What is required —
Wherever a line in the data holds the word "node", pull that line out.
•••••
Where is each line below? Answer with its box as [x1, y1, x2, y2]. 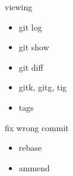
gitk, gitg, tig [18, 81, 67, 93]
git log [18, 20, 42, 33]
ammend [18, 161, 50, 174]
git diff [18, 60, 43, 73]
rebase [18, 141, 42, 154]
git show [18, 41, 49, 53]
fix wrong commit [5, 121, 69, 133]
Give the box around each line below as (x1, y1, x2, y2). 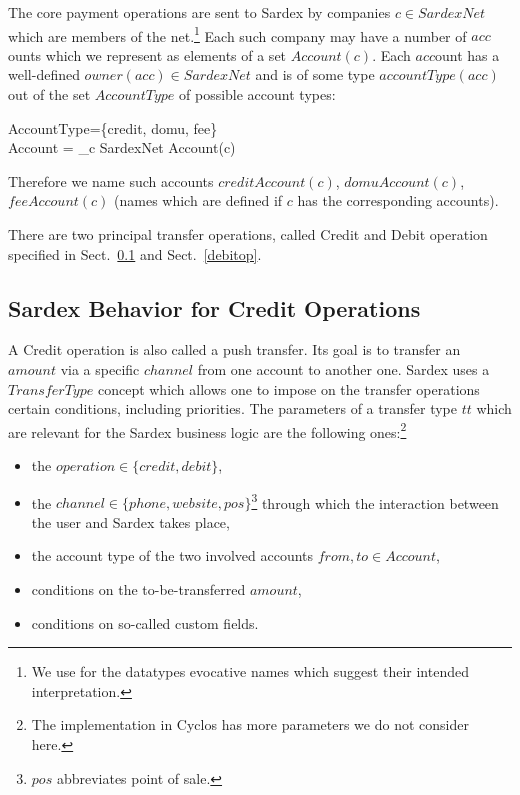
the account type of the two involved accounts (31, 545, 314, 566)
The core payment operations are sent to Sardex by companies (8, 2, 391, 22)
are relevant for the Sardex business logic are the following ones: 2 (8, 418, 407, 442)
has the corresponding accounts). (297, 190, 499, 211)
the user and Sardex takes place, (31, 511, 230, 532)
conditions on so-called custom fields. (31, 612, 259, 633)
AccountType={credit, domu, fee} (8, 117, 218, 138)
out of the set (8, 84, 91, 105)
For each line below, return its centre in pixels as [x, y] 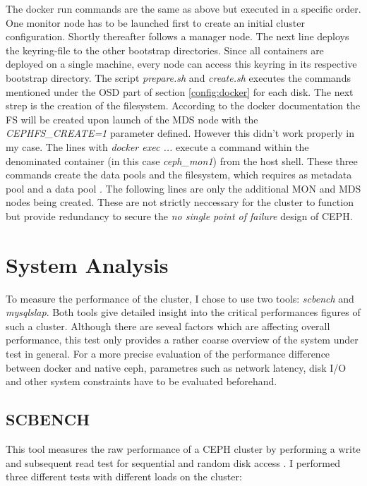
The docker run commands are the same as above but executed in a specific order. [183, 8]
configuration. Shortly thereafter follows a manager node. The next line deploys [178, 36]
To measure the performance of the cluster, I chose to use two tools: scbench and [180, 298]
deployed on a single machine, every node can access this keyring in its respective [181, 64]
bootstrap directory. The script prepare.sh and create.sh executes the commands [178, 77]
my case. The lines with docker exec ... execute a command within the [157, 146]
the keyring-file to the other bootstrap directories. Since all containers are [165, 50]
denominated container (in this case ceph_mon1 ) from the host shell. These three [182, 160]
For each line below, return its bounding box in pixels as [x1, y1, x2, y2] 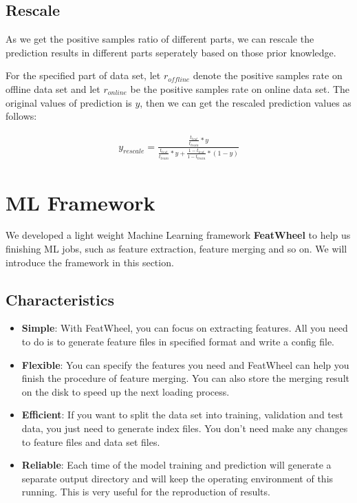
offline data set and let [6, 81, 100, 96]
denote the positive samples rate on [193, 68, 343, 83]
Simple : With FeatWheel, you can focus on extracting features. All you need [21, 321, 348, 335]
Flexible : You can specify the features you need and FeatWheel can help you [21, 357, 349, 372]
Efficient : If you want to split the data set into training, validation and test [21, 407, 343, 422]
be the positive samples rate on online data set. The [130, 81, 350, 96]
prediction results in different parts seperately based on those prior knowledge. [6, 45, 336, 59]
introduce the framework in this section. [6, 255, 174, 269]
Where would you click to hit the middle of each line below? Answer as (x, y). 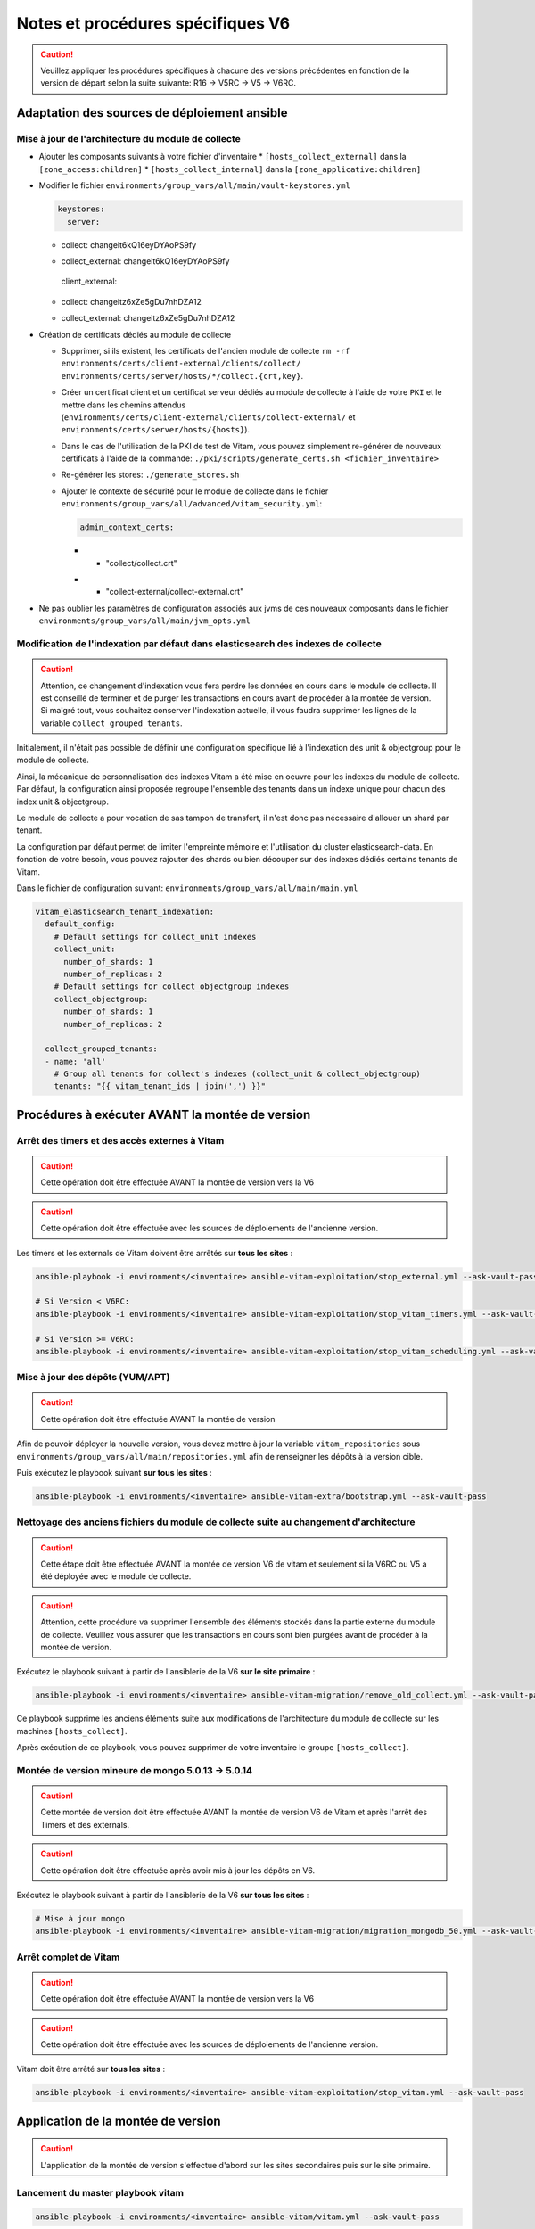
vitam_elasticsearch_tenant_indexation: (124, 911)
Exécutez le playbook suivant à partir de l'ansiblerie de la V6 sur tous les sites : (163, 1895)
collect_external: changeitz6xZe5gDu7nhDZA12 (148, 318)
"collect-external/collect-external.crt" (175, 592)
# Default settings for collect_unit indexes (155, 937)
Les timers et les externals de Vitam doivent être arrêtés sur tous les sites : (155, 1253)
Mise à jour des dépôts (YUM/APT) (93, 1378)
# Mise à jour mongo (80, 1918)
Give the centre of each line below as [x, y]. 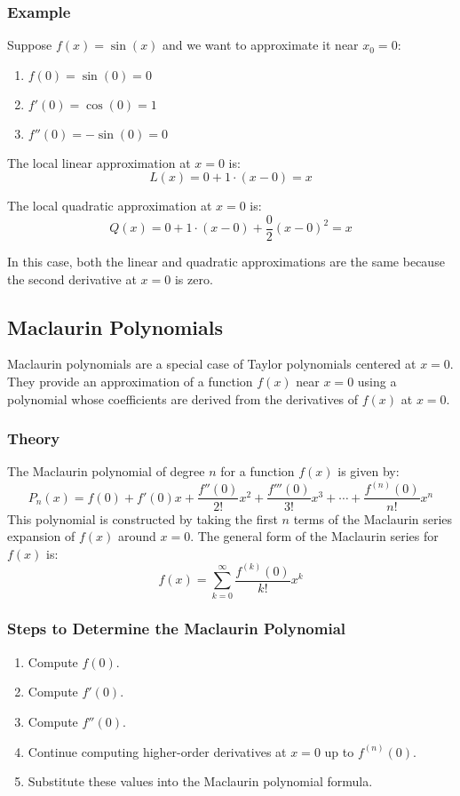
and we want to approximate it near [261, 45]
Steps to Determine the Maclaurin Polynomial [177, 629]
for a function [258, 471]
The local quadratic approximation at [110, 206]
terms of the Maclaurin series [373, 518]
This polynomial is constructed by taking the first [143, 518]
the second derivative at [72, 279]
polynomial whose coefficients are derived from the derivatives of [183, 398]
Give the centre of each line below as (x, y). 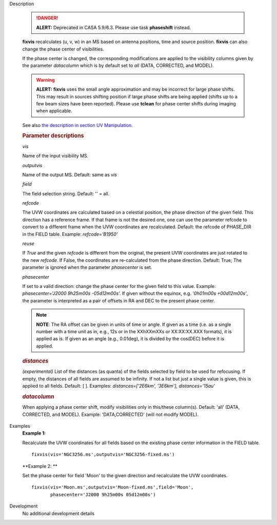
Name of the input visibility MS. (55, 156)
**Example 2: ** (40, 466)
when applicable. (54, 111)
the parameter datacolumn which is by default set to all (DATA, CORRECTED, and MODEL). (118, 66)
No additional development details (58, 513)
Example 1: (34, 433)
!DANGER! (47, 18)
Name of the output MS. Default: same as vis (70, 174)
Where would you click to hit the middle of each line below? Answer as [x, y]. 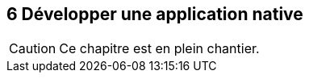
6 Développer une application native [155, 14]
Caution [33, 49]
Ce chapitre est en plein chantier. [159, 49]
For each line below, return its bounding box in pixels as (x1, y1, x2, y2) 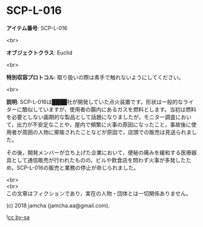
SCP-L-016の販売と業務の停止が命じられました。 (16, 164, 139, 171)
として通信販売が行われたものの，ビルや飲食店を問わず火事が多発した (11, 156, 187, 163)
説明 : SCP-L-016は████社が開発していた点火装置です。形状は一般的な (6, 98, 184, 105)
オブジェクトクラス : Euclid (6, 49, 73, 56)
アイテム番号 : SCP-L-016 (6, 24, 68, 31)
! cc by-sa (6, 213, 30, 221)
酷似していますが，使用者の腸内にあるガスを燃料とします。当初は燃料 (22, 105, 197, 113)
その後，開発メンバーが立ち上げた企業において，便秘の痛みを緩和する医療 (6, 149, 192, 156)
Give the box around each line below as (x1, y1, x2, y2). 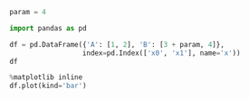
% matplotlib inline (9, 73, 83, 82)
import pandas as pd (9, 23, 88, 32)
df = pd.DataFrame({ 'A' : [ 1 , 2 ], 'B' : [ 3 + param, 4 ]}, (9, 40, 225, 49)
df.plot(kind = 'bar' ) (9, 81, 88, 91)
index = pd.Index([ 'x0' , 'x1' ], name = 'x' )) (81, 49, 242, 58)
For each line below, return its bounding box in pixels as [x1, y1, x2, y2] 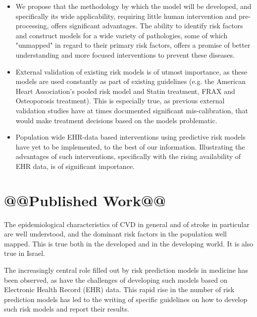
•••••
Exercise response —
configuration. Shortly thereafter follows a manager node. The next line deploys [178, 36]
deployed on a single machine, every node can access this keyring in its respective [181, 64]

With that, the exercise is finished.